In-Context Learning can distort the relationship between sequence likelihoods and biological fitness
Pranav Kantroo, Günter P. Wagner, Benjamin B. Machta
TL;DR
This paper shows that in-context learning in biological sequence language models can distort the relationship between sequence likelihood and fitness by enabling look-up retrieval from contextual repeats. Using multiple protein and RNA language models, the authors demonstrate an in-context retrieval mechanism that collapses uncertainty for repeated motifs, sometimes overriding learned priors and degrading embedding quality when repeats are extensive. The work reveals architecture- and data-dependent differences in this phenomenon and discusses implications for interpreting model-based fitness predictions and for designing robust design workflows. It highlights the need for careful evaluation of context-driven effects and suggests that retrieval-based distortions could extend to biomolecular structure models as well.
Abstract
Language models have emerged as powerful predictors of the viability of biological sequences.

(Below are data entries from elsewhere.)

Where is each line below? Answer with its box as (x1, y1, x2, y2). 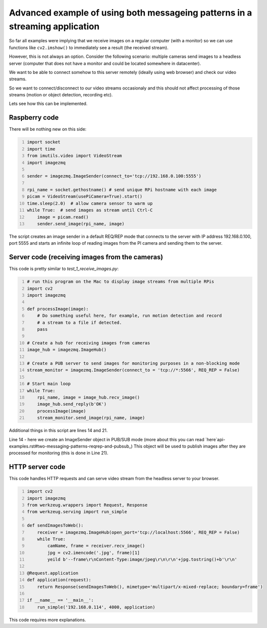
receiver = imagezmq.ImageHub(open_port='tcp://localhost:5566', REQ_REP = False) (37, 529, 240, 535)
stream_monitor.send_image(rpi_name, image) (37, 415, 145, 421)
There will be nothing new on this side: (9, 126, 87, 132)
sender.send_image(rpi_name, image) (37, 221, 125, 227)
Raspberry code (9, 113, 59, 122)
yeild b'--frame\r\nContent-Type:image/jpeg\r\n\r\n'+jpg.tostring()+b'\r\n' (47, 557, 238, 562)
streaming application (9, 21, 100, 32)
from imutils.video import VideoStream (27, 153, 122, 159)
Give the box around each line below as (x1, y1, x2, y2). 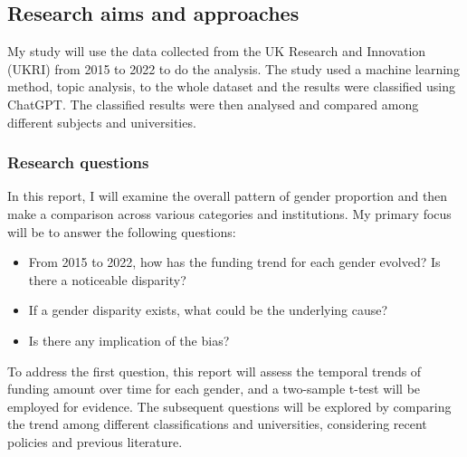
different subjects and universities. (7, 112, 196, 131)
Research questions (7, 151, 149, 174)
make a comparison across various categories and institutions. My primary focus (7, 204, 452, 223)
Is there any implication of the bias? (28, 330, 230, 349)
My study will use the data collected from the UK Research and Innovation (7, 42, 426, 61)
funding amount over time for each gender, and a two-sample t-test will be (7, 379, 421, 398)
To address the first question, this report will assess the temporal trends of (7, 361, 422, 380)
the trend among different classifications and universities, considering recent (7, 414, 427, 433)
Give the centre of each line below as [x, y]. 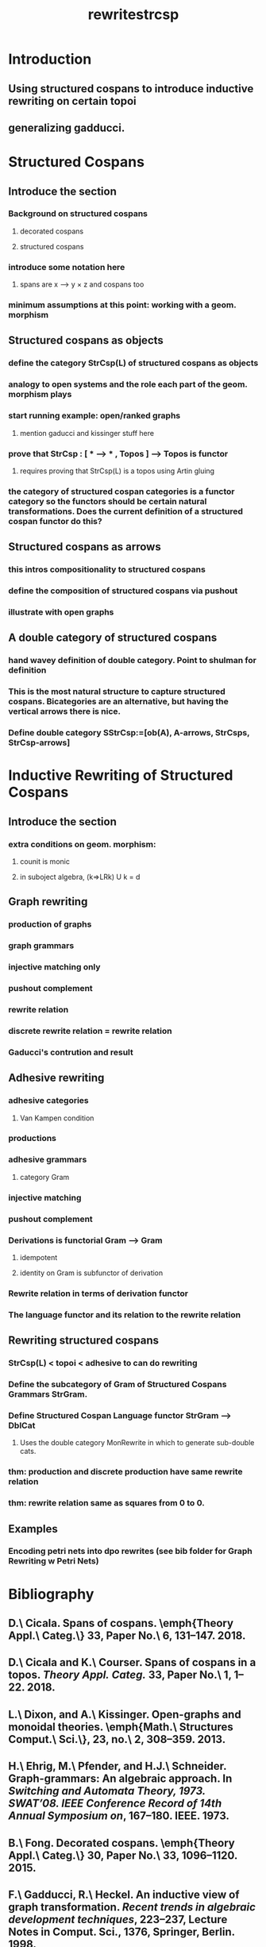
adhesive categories [48, 1101]
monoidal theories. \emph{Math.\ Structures [121, 1727]
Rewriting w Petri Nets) [54, 1561]
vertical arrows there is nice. [65, 711]
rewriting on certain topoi [72, 101]
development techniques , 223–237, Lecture [118, 1919]
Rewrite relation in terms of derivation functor [98, 1294]
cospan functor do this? [55, 521]
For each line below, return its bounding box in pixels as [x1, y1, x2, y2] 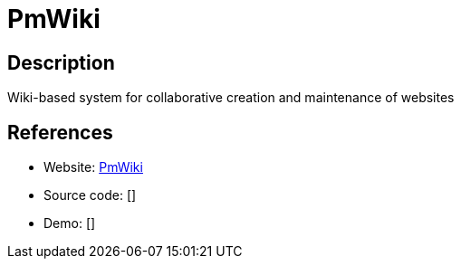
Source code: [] [43, 187, 137, 204]
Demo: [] [43, 215, 96, 232]
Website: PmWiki [43, 159, 143, 176]
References [7, 120, 113, 144]
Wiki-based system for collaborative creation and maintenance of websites [7, 90, 455, 106]
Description [7, 51, 115, 74]
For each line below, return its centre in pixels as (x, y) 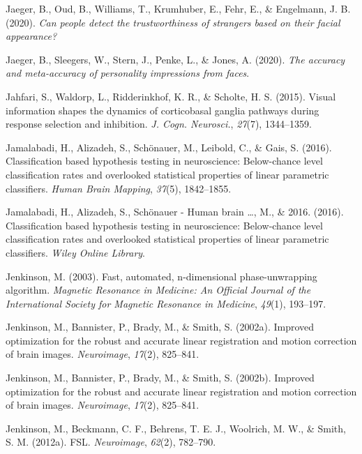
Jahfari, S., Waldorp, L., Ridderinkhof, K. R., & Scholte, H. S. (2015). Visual (171, 96)
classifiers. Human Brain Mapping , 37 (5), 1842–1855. (119, 188)
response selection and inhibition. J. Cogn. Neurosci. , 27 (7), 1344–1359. (159, 124)
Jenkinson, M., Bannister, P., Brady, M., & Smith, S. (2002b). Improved (160, 378)
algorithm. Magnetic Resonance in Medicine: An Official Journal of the (158, 290)
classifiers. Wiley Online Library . (76, 252)
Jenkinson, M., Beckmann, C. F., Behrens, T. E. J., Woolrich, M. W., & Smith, (176, 428)
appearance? (31, 36)

During training these models learn the rules of the grammar obeyed by sequences of amino acids or nucleotides. Once trained, these models can take a sequence as input and produce a likelihood score as an output; a higher likelihood implies adherence to the learned grammar and correlates with experimental fitness measurements. Here we show that in-context learning can distort the relationship between fitness and likelihood scores of sequences. This phenomenon most prominently manifests as anomalously high likelihood scores for sequences that contain repeated motifs. We use protein language models with different architectures trained on the masked language modeling objective for our experiments, and find transformer-based models to be particularly vulnerable to this effect. This behavior is mediated by a look-up operation where the model seeks the identity of the masked position by using the other copy of the repeated motif as a reference. This retrieval behavior can override the model's learned priors. This phenomenon persists for imperfectly repeated sequences, and extends to other kinds of biologically relevant features such as reversed complement motifs in RNA sequences that fold into hairpin structures.